In practice, it also means standardizing more of the underlying platform. Developers shouldn’t be rebuilding foundational components every time they start a new project. Those pieces should be reusable, stable and governed, freeing teams to focus on what actually advances the mission, Nelson said.
The third challenge is contracting. Speed matters, and procurement timelines have not always kept pace with the need to move from pilot to production.
Nelson described both the challenge and the solution. “We’re starting to see much more streamlined ways of thinking about technology procurement and use, which is challenging,” she said. “We have a lot of governance and silos in different groups, making it a really difficult challenge to get away from that modular approach, away from those technology-specific decisions to start thinking about it more as scaling our innovation practice with efficiency.”
And then there’s cost.
Managing cloud and AI costs in federal IT
Cost control has become more complicated as architectures have become more distributed and as artificial intelligence enters the picture.
“One of the challenges with AI is it is cost introduced at every layer.
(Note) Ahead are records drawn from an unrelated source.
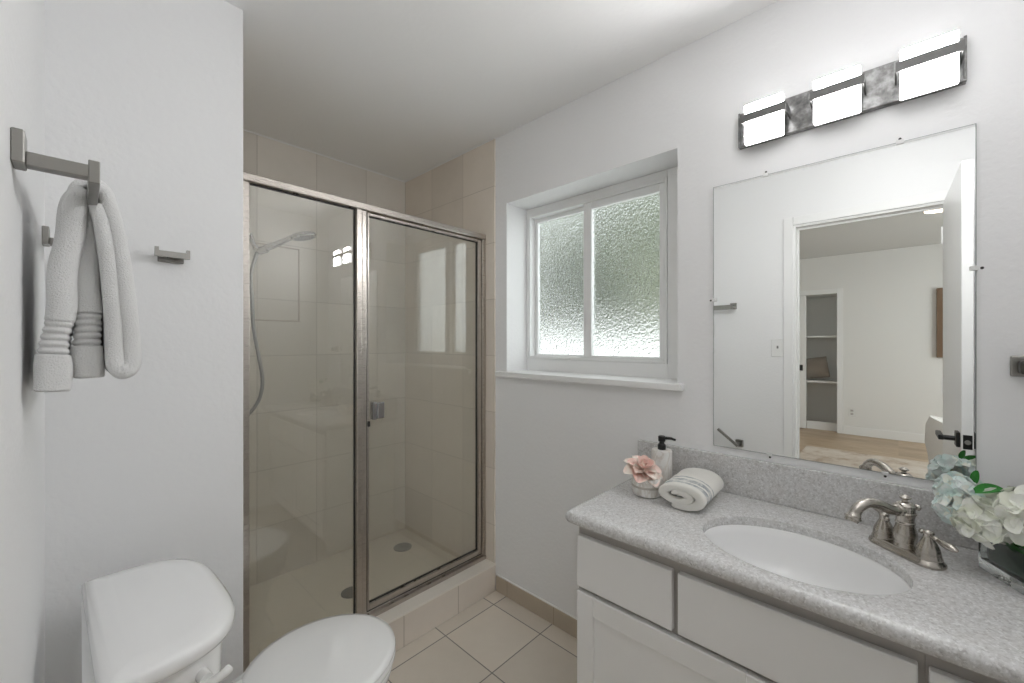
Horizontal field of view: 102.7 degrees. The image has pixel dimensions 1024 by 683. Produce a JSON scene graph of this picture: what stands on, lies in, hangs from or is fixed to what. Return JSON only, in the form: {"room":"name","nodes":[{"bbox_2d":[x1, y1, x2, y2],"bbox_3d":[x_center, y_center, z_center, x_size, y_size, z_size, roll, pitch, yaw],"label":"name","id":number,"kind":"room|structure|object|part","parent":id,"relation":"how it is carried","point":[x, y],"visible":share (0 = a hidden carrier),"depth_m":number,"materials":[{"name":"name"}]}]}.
{"room":"bathroom","nodes":[
{"label":"bathroom","id":0,"kind":"room"},
{"bbox_2d":[0,0,44,682],"bbox_3d":[-0.826,0.117,0.615,3.086,2.440,0.120,0,0,43],"label":"wall","id":1,"kind":"structure","parent":0,"point":[22,22],"depth_m":0.62,"materials":[{"name":"white paint"}]},
{"bbox_2d":[10,127,99,246],"bbox_3d":[-0.855,-0.249,0.781,0.680,0.049,0.081,0,0,43],"label":"towel bar","id":2,"kind":"object","parent":1,"relation":"attached to","point":[21,159],"visible":0.77,"depth_m":0.56,"materials":[{"name":"silver metal"}]},
{"bbox_3d":[-0.646,-0.253,0.536,0.040,0.043,0.012,0,0,43],"label":"wall plate","id":3,"kind":"part","parent":2,"relation":"part of","materials":[{"name":"silver metal"}]},
{"bbox_3d":[-1.111,-0.253,0.976,0.040,0.043,0.012,0,0,43],"label":"wall plate","id":4,"kind":"part","parent":2,"relation":"part of","materials":[{"name":"silver metal"}]},
{"bbox_3d":[-0.619,-0.241,0.565,0.020,0.018,0.067,0,0,43],"label":"post","id":5,"kind":"part","parent":2,"relation":"part of","materials":[{"name":"silver metal"}]},
{"bbox_2d":[33,179,141,391],"bbox_3d":[-0.797,-0.096,0.772,0.321,0.354,0.125,0,0,43],"label":"bath towel","id":6,"kind":"object","parent":2,"relation":"hanging from","point":[91,292],"visible":0.96,"depth_m":0.68,"materials":[{"name":"white fabric"}]},
{"bbox_2d":[45,0,242,682],"bbox_3d":[-1.105,0.117,1.219,0.120,2.440,0.495,0,0,43],"label":"wall","id":7,"kind":"structure","parent":0,"point":[145,467],"depth_m":1.19,"materials":[{"name":"white paint"}]},
{"bbox_2d":[154,246,189,263],"bbox_3d":[-1.004,-0.256,1.207,0.044,0.037,0.080,0,0,43],"label":"robe hook","id":8,"kind":"object","parent":7,"relation":"attached to","point":[162,256],"visible":1,"depth_m":1.20,"materials":[{"name":"silver metal"}]},
{"bbox_3d":[-1.015,-0.251,1.218,0.012,0.028,0.060,0,0,43],"label":"wall plate","id":9,"kind":"part","parent":8,"relation":"part of","materials":[{"name":"silver metal"}]},
{"bbox_2d":[243,131,404,585],"bbox_3d":[-1.168,0.117,2.427,0.100,2.440,1.175,0,0,43],"label":"wall","id":10,"kind":"structure","parent":0,"point":[301,426],"depth_m":2.38,"materials":[{"name":"tile"}]},
{"bbox_2d":[250,242,299,321],"bbox_3d":[-1.325,-0.322,2.185,0.005,0.413,0.358,0,0,43],"label":"trim","id":11,"kind":"structure","parent":10,"relation":"attached to","point":[256,242],"depth_m":2.31,"materials":[{"name":"beige tile"}]},
{"bbox_2d":[243,129,493,182],"bbox_3d":[-0.816,-1.099,2.088,0.879,0.007,1.165,0,0,43],"label":"trim","id":12,"kind":"structure","parent":10,"relation":"attached to","point":[243,129],"depth_m":2.41,"materials":[{"name":"white paint"}]},
{"bbox_2d":[388,589,576,682],"bbox_3d":[-0.187,1.387,1.291,3.086,0.100,1.980,0,0,43],"label":"floor","id":13,"kind":"structure","parent":0,"point":[495,639],"depth_m":1.77,"materials":[{"name":"tile"}]},
{"bbox_2d":[81,559,395,682],"bbox_3d":[-0.635,0.957,1.077,0.497,0.761,0.685,0,0,43],"label":"toilet","id":14,"kind":"object","parent":13,"relation":"on","point":[164,621],"visible":1,"depth_m":0.93,"materials":[{"name":"white ceramic"}]},
{"bbox_3d":[-0.801,0.797,0.906,0.428,0.359,0.209,0,0,43],"label":"tank","id":15,"kind":"part","parent":14,"relation":"part of","materials":[{"name":"white ceramic"}]},
{"bbox_3d":[-0.791,0.597,0.919,0.487,0.042,0.241,0,0,43],"label":"tank lid","id":16,"kind":"part","parent":14,"relation":"part of","materials":[{"name":"white ceramic"}]},
{"bbox_3d":[-0.589,0.654,0.807,0.058,0.030,0.056,0,0,43],"label":"flush lever","id":17,"kind":"part","parent":14,"relation":"part of","materials":[{"name":"white plastic"}]},
{"bbox_3d":[-0.575,1.141,1.146,0.376,0.392,0.496,0,0,43],"label":"bowl","id":18,"kind":"part","parent":14,"relation":"part of","materials":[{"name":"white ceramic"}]},
{"bbox_3d":[-0.544,0.912,1.179,0.384,0.022,0.412,0,0,43],"label":"seat lid","id":19,"kind":"part","parent":14,"relation":"part of","materials":[{"name":"white plastic"}]},
{"bbox_3d":[-0.545,0.935,1.177,0.382,0.019,0.413,0,0,43],"label":"seat","id":20,"kind":"part","parent":14,"relation":"part of","materials":[{"name":"white plastic"}]},
{"bbox_2d":[250,528,455,662],"bbox_3d":[-0.868,1.307,2.137,0.736,0.060,1.165,0,0,43],"label":"shower pan","id":21,"kind":"object","parent":13,"relation":"on","point":[279,605],"visible":0.39,"depth_m":2.16,"materials":[{"name":"beige plastic"}]},
{"bbox_2d":[341,586,352,598],"bbox_3d":[-0.820,1.274,2.088,0.100,0.006,0.100,0,0,43],"label":"shower drain","id":22,"kind":"object","parent":21,"relation":"on","point":[347,593],"visible":0.65,"depth_m":2.07,"materials":[{"name":"silver metal"}]},
{"bbox_2d":[394,542,411,551],"bbox_3d":[-0.681,1.274,2.549,0.110,0.006,0.110,0,0,43],"label":"shower drain","id":23,"kind":"object","parent":21,"relation":"on","point":[401,547],"visible":1,"depth_m":2.54,"materials":[{"name":"silver metal"}]},
{"bbox_2d":[389,566,494,651],"bbox_3d":[-0.542,1.267,1.829,0.150,0.140,1.165,0,0,43],"label":"shower curb","id":24,"kind":"object","parent":13,"relation":"on","point":[408,628],"visible":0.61,"depth_m":1.94,"materials":[{"name":"tile"}]},
{"bbox_2d":[376,559,495,623],"bbox_3d":[-0.543,1.194,1.830,0.158,0.008,1.165,0,0,43],"label":"cap","id":25,"kind":"object","parent":24,"relation":"on","point":[421,599],"visible":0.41,"depth_m":1.95,"materials":[{"name":"beige tile"}]},
{"bbox_2d":[243,171,485,672],"bbox_3d":[-0.548,0.298,1.835,0.074,1.783,1.163,0,0,43],"label":"shower door frame","id":26,"kind":"structure","parent":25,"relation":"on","point":[362,212],"depth_m":1.73,"materials":[{"name":"silver metal"}]},
{"bbox_3d":[-0.557,-0.578,1.843,0.046,0.030,1.163,0,0,43],"label":"header rail","id":27,"kind":"part","parent":26,"relation":"part of","materials":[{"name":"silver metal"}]},
{"bbox_3d":[-0.582,0.294,1.770,0.033,0.075,0.050,0,0,43],"label":"door pull","id":28,"kind":"part","parent":26,"relation":"part of","materials":[{"name":"silver metal"}]},
{"bbox_3d":[-0.403,0.298,2.004,0.027,1.710,0.660,0,0,43],"label":"shower door","id":29,"kind":"part","parent":26,"relation":"part of","materials":[{"name":"clear glass"}]},
{"bbox_2d":[577,526,1002,682],"bbox_3d":[0.746,0.947,1.074,1.061,0.781,0.490,0,0,43],"label":"vanity cabinet","id":30,"kind":"object","parent":13,"relation":"on","point":[643,616],"visible":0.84,"depth_m":1.00,"materials":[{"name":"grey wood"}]},
{"bbox_3d":[0.312,0.667,1.160,0.292,0.156,0.019,0,0,43],"label":"drawer","id":31,"kind":"part","parent":30,"relation":"part of","materials":[{"name":"white paint"}]},
{"bbox_3d":[0.396,0.993,1.084,0.413,0.360,0.010,0,0,43],"label":"panel","id":32,"kind":"part","parent":30,"relation":"part of","materials":[{"name":"white paint"}]},
{"bbox_3d":[0.394,0.993,1.082,0.521,0.468,0.019,0,0,43],"label":"cabinet door","id":33,"kind":"part","parent":30,"relation":"part of","materials":[{"name":"white paint"}]},
{"bbox_2d":[565,439,1023,682],"bbox_3d":[0.748,0.472,1.062,1.142,0.166,0.529,0,0,43],"label":"countertop","id":34,"kind":"structure","parent":30,"relation":"on","point":[962,615],"depth_m":1.04,"materials":[{"name":"grey stone"}]},
{"bbox_2d":[632,474,662,498],"bbox_3d":[0.460,0.485,1.393,0.102,0.063,0.102,0,0,43],"label":"flower pot","id":35,"kind":"object","parent":34,"relation":"on","point":[645,489],"visible":0.59,"depth_m":1.35,"materials":[{"name":"white ceramic"}]},
{"bbox_2d":[623,455,662,486],"bbox_3d":[0.445,0.430,1.397,0.133,0.087,0.134,0,0,43],"label":"flower","id":36,"kind":"object","parent":35,"relation":"on","point":[643,468],"visible":1,"depth_m":1.38,"materials":[{"name":"pink plant"}]},
{"bbox_2d":[651,435,675,483],"bbox_3d":[0.550,0.430,1.503,0.073,0.173,0.073,0,0,-24],"label":"soap dispenser","id":37,"kind":"object","parent":34,"relation":"on","point":[662,456],"visible":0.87,"depth_m":1.47,"materials":[{"name":"white ceramic"}]},
{"bbox_2d":[651,447,671,483],"bbox_3d":[0.550,0.454,1.503,0.073,0.124,0.073,0,0,43],"label":"bottle","id":38,"kind":"object","parent":37,"relation":"attached to","point":[662,456],"depth_m":1.47,"materials":[{"name":"white ceramic"}]},
{"bbox_2d":[658,468,723,510],"bbox_3d":[0.589,0.476,1.338,0.141,0.079,0.222,0,0,40],"label":"rolled hand towel","id":39,"kind":"object","parent":34,"relation":"on","point":[691,489],"visible":1,"depth_m":1.27,"materials":[{"name":"white fabric"}]},
{"bbox_2d":[704,525,910,594],"bbox_3d":[0.710,0.615,1.028,0.462,0.145,0.355,0,0,43],"label":"sink","id":40,"kind":"object","parent":34,"relation":"in","point":[802,558],"visible":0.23,"depth_m":1.13,"materials":[{"name":"white ceramic"}]},
{"bbox_2d":[844,494,958,570],"bbox_3d":[0.945,0.445,0.981,0.230,0.144,0.183,0,0,-34],"label":"faucet","id":41,"kind":"object","parent":34,"relation":"on","point":[901,539],"visible":1,"depth_m":0.98,"materials":[{"name":"silver metal"}]},
{"bbox_3d":[0.888,0.401,0.995,0.156,0.047,0.029,0,0,-7],"label":"spout","id":42,"kind":"part","parent":41,"relation":"part of","materials":[{"name":"silver metal"}]},
{"bbox_3d":[0.959,0.470,1.054,0.052,0.066,0.048,0,0,-7],"label":"handle","id":43,"kind":"part","parent":41,"relation":"part of","materials":[{"name":"silver metal"}]},
{"bbox_3d":[0.965,0.508,1.004,0.065,0.018,0.162,0,0,-7],"label":"plate","id":44,"kind":"part","parent":41,"relation":"part of","materials":[{"name":"silver metal"}]},
{"bbox_3d":[0.991,0.407,1.007,0.028,0.016,0.017,0,0,-7],"label":"lift knob","id":45,"kind":"part","parent":41,"relation":"part of","materials":[{"name":"silver metal"}]},
{"bbox_3d":[0.971,0.470,0.953,0.052,0.066,0.048,0,0,-7],"label":"handle","id":46,"kind":"part","parent":41,"relation":"part of","materials":[{"name":"silver metal"}]},
{"bbox_3d":[0.966,0.451,0.915,0.019,0.017,0.065,0,0,4],"label":"lever","id":47,"kind":"part","parent":41,"relation":"part of","materials":[{"name":"silver metal"}]},
{"bbox_2d":[979,542,1023,594],"bbox_3d":[1.121,0.470,0.864,0.132,0.092,0.132,0,0,15],"label":"glass vase","id":48,"kind":"object","parent":34,"relation":"on","point":[1005,563],"visible":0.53,"depth_m":0.88,"materials":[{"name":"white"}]},
{"bbox_2d":[931,492,968,525],"bbox_3d":[1.071,0.415,0.935,0.163,0.138,0.087,0,0,29],"label":"hydrangea","id":49,"kind":"object","parent":48,"relation":"in","point":[939,504],"visible":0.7,"depth_m":0.95,"materials":[{"name":"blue plant"}]},
{"bbox_2d":[932,470,985,505],"bbox_3d":[1.087,0.390,0.944,0.166,0.188,0.094,0,0,43],"label":"hydrangea","id":50,"kind":"object","parent":48,"relation":"in","point":[952,483],"visible":0.67,"depth_m":0.96,"materials":[{"name":"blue plant"}]},
{"bbox_2d":[949,494,1023,549],"bbox_3d":[1.057,0.413,0.894,0.142,0.140,0.109,0,0,43],"label":"hydrangea","id":51,"kind":"object","parent":48,"relation":"in","point":[970,521],"visible":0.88,"depth_m":0.89,"materials":[{"name":"white plant"}]},
{"bbox_2d":[973,483,1023,545],"bbox_3d":[1.083,0.392,0.864,0.141,0.181,0.120,0,0,43],"label":"hydrangea","id":52,"kind":"object","parent":48,"relation":"in","point":[1008,502],"visible":0.94,"depth_m":0.86,"materials":[{"name":"white plant"}]},
{"bbox_3d":[0.587,0.667,0.901,0.436,0.156,0.019,0,0,43],"label":"drawer","id":53,"kind":"part","parent":30,"relation":"part of","materials":[{"name":"white paint"}]},
{"bbox_3d":[0.861,0.667,0.642,0.290,0.156,0.019,0,0,43],"label":"drawer","id":54,"kind":"part","parent":30,"relation":"part of","materials":[{"name":"white paint"}]},
{"bbox_2d":[224,0,777,180],"bbox_3d":[-0.187,-1.153,1.291,3.086,0.100,1.980,0,0,43],"label":"ceiling","id":55,"kind":"structure","parent":0,"point":[397,89],"depth_m":1.60,"materials":[{"name":"white paint"}]},
{"bbox_2d":[405,0,1023,617],"bbox_3d":[0.403,0.117,1.916,3.086,2.440,0.260,0,0,43],"label":"wall","id":56,"kind":"structure","parent":0,"point":[560,446],"depth_m":1.64,"materials":[{"name":"white paint"}]},
{"bbox_2d":[496,574,576,638],"bbox_3d":[0.223,1.296,1.915,0.845,0.083,0.010,0,0,43],"label":"baseboard","id":57,"kind":"structure","parent":56,"relation":"attached to","point":[554,616],"depth_m":2.00,"materials":[{"name":"tile"}]},
{"bbox_2d":[495,167,683,390],"bbox_3d":[0.355,-0.276,1.933,0.980,0.914,0.262,0,0,43],"label":"window","id":58,"kind":"structure","parent":56,"relation":"in","point":[602,263],"depth_m":1.94,"materials":[{"name":"glass"}]},
{"bbox_3d":[0.269,-0.305,2.168,0.366,0.760,0.026,0,0,43],"label":"fixed sash","id":59,"kind":"part","parent":58,"relation":"part of","materials":[{"name":"glass"}]},
{"bbox_3d":[0.266,-0.299,2.172,0.320,0.732,0.004,0,0,43],"label":"pane","id":60,"kind":"part","parent":58,"relation":"part of","materials":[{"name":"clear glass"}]},
{"bbox_3d":[0.331,0.168,1.909,0.980,0.027,0.194,0,0,43],"label":"sill","id":61,"kind":"part","parent":58,"relation":"part of","materials":[{"name":"white paint"}]},
{"bbox_3d":[0.393,-0.305,2.026,0.788,0.790,0.074,0,0,43],"label":"frame","id":62,"kind":"part","parent":58,"relation":"part of","materials":[{"name":"white plastic"}]},
{"bbox_3d":[0.512,-0.305,1.897,0.409,0.760,0.028,0,0,43],"label":"sliding sash","id":63,"kind":"part","parent":58,"relation":"part of","materials":[{"name":"glass"}]},
{"bbox_3d":[0.521,-0.293,1.889,0.347,0.720,0.004,0,0,43],"label":"pane","id":64,"kind":"part","parent":58,"relation":"part of","materials":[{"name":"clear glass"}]},
{"bbox_2d":[638,439,978,550],"bbox_3d":[0.922,0.453,1.247,1.142,0.128,0.020,0,0,43],"label":"backsplash","id":65,"kind":"structure","parent":56,"relation":"attached to","point":[831,494],"depth_m":1.25,"materials":[{"name":"grey stone"}]},
{"bbox_2d":[710,123,983,480],"bbox_3d":[0.939,-0.092,1.238,0.646,0.941,0.011,0,0,43],"label":"wall mirror","id":66,"kind":"object","parent":56,"relation":"attached to","point":[844,299],"visible":1,"depth_m":1.18,"materials":[{"name":"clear mirror"}]},
{"bbox_2d":[738,30,966,149],"bbox_3d":[0.936,-0.704,1.186,0.518,0.133,0.090,0,0,43],"label":"vanity light","id":67,"kind":"object","parent":56,"relation":"attached to","point":[938,64],"visible":1,"depth_m":1.14,"materials":[{"name":"white glass"}]},
{"bbox_3d":[0.792,-0.699,1.287,0.106,0.124,0.024,0,0,43],"label":"lamp shade","id":68,"kind":"part","parent":67,"relation":"part of","materials":[{"name":"white glass"}]},
{"bbox_3d":[0.923,-0.699,1.164,0.106,0.124,0.024,0,0,43],"label":"lamp shade","id":69,"kind":"part","parent":67,"relation":"part of","materials":[{"name":"white glass"}]},
{"bbox_3d":[1.056,-0.699,1.038,0.106,0.124,0.024,0,0,43],"label":"lamp shade","id":70,"kind":"part","parent":67,"relation":"part of","materials":[{"name":"white glass"}]},
{"bbox_2d":[1010,356,1023,376],"bbox_3d":[1.209,0.057,0.955,0.054,0.050,0.050,0,0,43],"label":"wall hook","id":71,"kind":"object","parent":56,"relation":"attached to","point":[1016,362],"visible":1,"depth_m":0.98,"materials":[{"name":"silver metal"}]},
{"bbox_3d":[-1.442,0.117,1.579,0.866,2.440,0.435,0,0,43],"label":"wall","id":72,"kind":"structure","parent":0,"visible":0},
{"bbox_2d":[250,231,316,413],"bbox_3d":[-1.093,-0.066,1.809,0.421,0.870,0.116,0,0,-20],"label":"shower","id":73,"kind":"object","parent":72,"relation":"attached to","point":[303,235],"visible":0.76,"depth_m":1.83,"materials":[{"name":"silver metal"}]}
]}
It is in an enterprise app, in licensing fees, it is in workplace productivity, it is using the actual models yourselves and having to do token management,” Nelson said. “It is building models and using them atop your public cloud platforms, it is everywhere, and so it is such a multidimensional problem to manage.”
That creates a moving target for budgeting and forecasting. Agencies are responding by strengthening financial oversight practices, she said. But even with those tools, surprises happen. Usage can spike quickly. Pricing models can shift. Costs can cascade across systems in ways that are difficult to predict.
That’s why governance and cost management are increasingly linked. The same “high curbs” that shape technical decisions are also being used to set boundaries on usage by limiting exposure and preventing unintended consequences before they scale, Nelson said.
What federal IT leaders should do now
For agencies navigating these decisions, Nelson offered four key pieces of practical advice.
- Start with outcomes: “Before you even talk about cloud, start with your outcomes or start with your mission that you’re trying to achieve. It is about that. It will always be about that.”
- Design for scale and sustainability: One-off innovations won’t hold up under operational demands. Building shared platforms and reusable capabilities is the only way to move quickly without creating fragmentation.
- Create room for creativity: Innovation doesn’t happen in tightly constrained environments. Leaders have to make space for experimentation while still maintaining guardrails that keep efforts aligned and controlled.
- And ask for help: “You’re not going at this alone. There is higher art, there are other organizations that are going through this. You can lean on others in the community to help make some of those drives forward.”
The shift underway is as much cultural as it is technical, Nelson pointed out. That means leaders must be able to manage products over time, balance risk and speed, and recognize when to redirect effort. It also requires environments where teams feel empowered to challenge assumptions and improve systems as they go.